- Born: Leskovac, Yugoslavia
- Citizenship: Serbia
- Occupation: Women's rights activist
- Years active: 2007–present
- Known for: Advocacy for women in southern Serbia

= Ljiljana Nešić =

Serbian human rights activist

Ljiljana Nešić (Љиљана Нешић) is a Serbian human rights activist. She is the president of the Citizens' Association of Women for Peace, and has campaigned against patriarchy, nationalism, militarism and fascism in Serbia.

== Biography ==
Nešić co-established the Citizens' Association of Women for Peace (Žene za mir) in 2007 in Leskovac. It runs a telephone line for women and children who are victims of domestic abuse and also provides support to empower women who experience abuse, in addition to promoting, educating and protecting women's rights and building peace with non-violence. The helpline had first been established in 1994 by Nešić and other activists. During the COVID-19 pandemic, the Citizens' Association of Women for Peace worked with SOS Vojvodina to develop a mobile app to provide chat support and emergency services, including a panic button, for victims of domestic abuse.

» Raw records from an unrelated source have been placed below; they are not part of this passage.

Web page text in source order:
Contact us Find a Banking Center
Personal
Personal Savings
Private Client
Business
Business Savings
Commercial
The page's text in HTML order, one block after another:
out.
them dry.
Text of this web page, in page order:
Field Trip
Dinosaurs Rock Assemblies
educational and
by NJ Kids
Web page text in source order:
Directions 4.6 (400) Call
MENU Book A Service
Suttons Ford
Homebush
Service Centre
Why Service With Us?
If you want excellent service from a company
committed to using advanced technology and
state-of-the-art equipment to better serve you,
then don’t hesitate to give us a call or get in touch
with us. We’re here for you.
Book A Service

Nešić has particularly advocated for women in southern Serbia, who she has described as being "generally less informed" about their rights and have less access to state institutions. She advocated for female murder victims in Jablanica District where 14 women had been murdered between 2011 and 2025.

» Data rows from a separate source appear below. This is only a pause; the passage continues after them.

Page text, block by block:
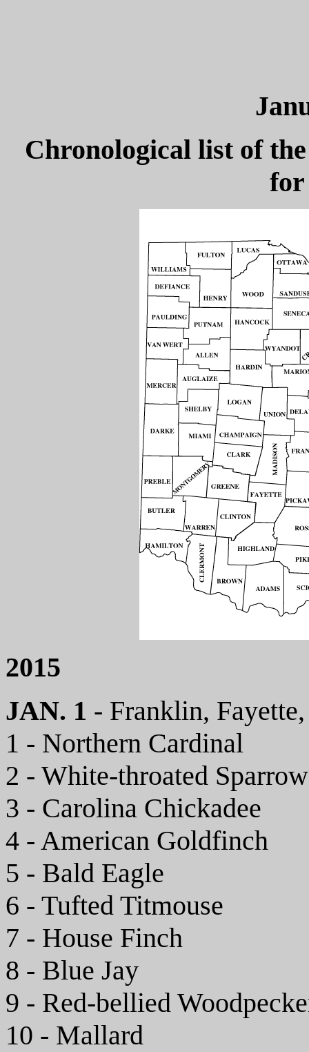
Chronological list of
for
2015
JAN. 1 - Franklin,
1 - Northern Cardinal
2 - White-throated Sparrow
3 - Carolina Chickadee
4 - American Goldfinch
5 - Bald Eagle
6 - Tufted Titmouse
7 - House Finch
8 - Blue Jay
9 - Red-bellied
10 - Mallard

Nešić is a member of the Integrity Network (Мрежа интегритета), founded by the Belgrade Centre for Security Policy, which aims to monitor, document and report on cases of institutional abuse by Serbian authorities.

=== Harassment ===
From 2022, Nešić and her Citizens' Association of Women for Peace colleague Marija Trajković have been subjected to harassment including threats, cyber attacks, smear campaigns and criminal complaints. They also reported being stalked, attacked and monitored by unknown men, including in the street.

On 2 November 2022, Nešić was interrogated as part of an ongoing criminal investigation into the Citizens' Association of Women for Peace being involved in organised crime following a criminal complaint made by Miodrag Stanković, the president of the Association of Fathers and Mothers and the Pensioners' Union, to the Criminal Police for Economic Crime of Belgrade. The complaint, filed on 29 October, stemmed from an earlier complaint made to the Public Prosecutor's Office in Leskovac alleging that the hotline used by the Citizens' Association of Women for Peace was improperly used and demonstrated discrimination against men. The complaint had been rejected as unfounded. The human rights organisation Front Line Defenders expressed concern that the organisation was being targeted because of its support of women victims of violence.

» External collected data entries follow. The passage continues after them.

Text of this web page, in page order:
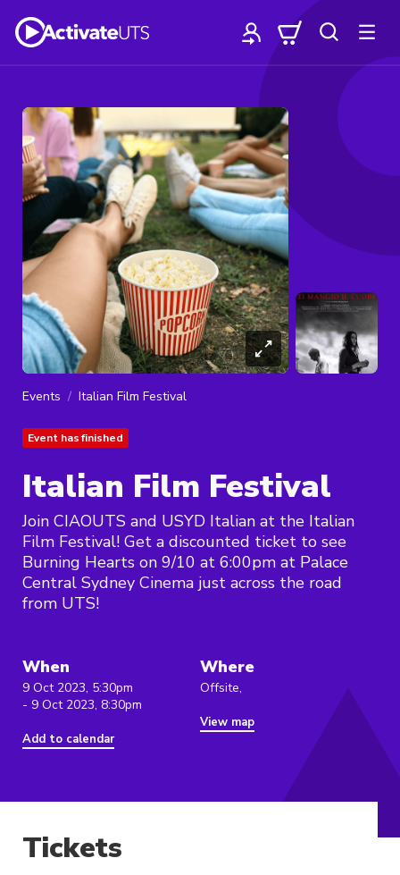
Events Italian Film Festival
Event has finished
Italian Film Festival
Join CIAOUTS and USYD Italian at the Italian
Film Festival! Get a discounted ticket to see
Burning Hearts on 9/10 at 6:00pm at Palace
Central Sydney Cinema just across the road
from UTS!
When
9 Oct 2023, 5:30pm
- 9 Oct 2023, 8:30pm
Add to calendar
Where
Offsite,
View map
Tickets
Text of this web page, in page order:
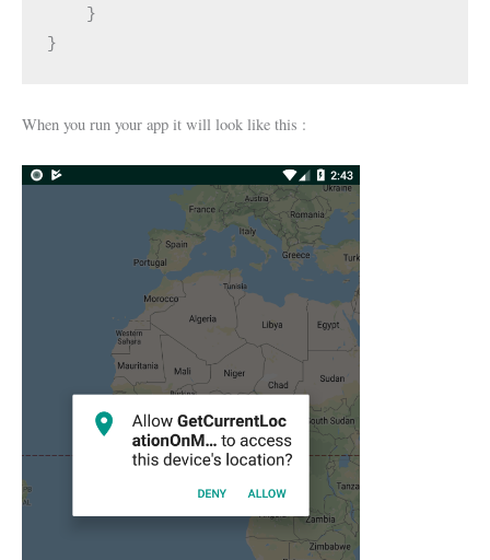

On 22 December 2025, Nešić's home in Leskovac was broken into and ransacked by unidentified individuals. This occurred days after Nešić appeared on television on 17 December publicly addressing a recent series of femicides in Leskovac and the failure of local authorities to address the issue of violence against women. Nothing of value had been taken from the property, with money and other valuables left behind, leading to human rights organisations such as Front Line Defenders suggesting the incident was not an attempted burglary but rather than act of intimidation against Nešić.

On 26 December, Nešić told local police in Leskovac that she believed the incident was staged to intimidate her due to her role as president of the Citizens' Association of Women for Peace. She expressed concern on 28 December that the police had shared with her CCTV footage from her neighbour's home that appeared to have been edited to cut out the period of time where the incident took place.

The BeFem feminist collective issued a statement condemning the attack on Nešić's home, describing it as occurring in the wider context of ongoing attacks on members of the Citizens' Association of Women for Peace due to their work addressing issues of institutional failures concerning protecting women and women's rights in Jablanica District. The Belgrade Centre for Security Policy strongly condemned the attack and called for an "urgent, thorough and independent" investigation. Over 70 organisations signed a statement condemning the attack and stated it was an attempt to "intimidate and silence" Nešić.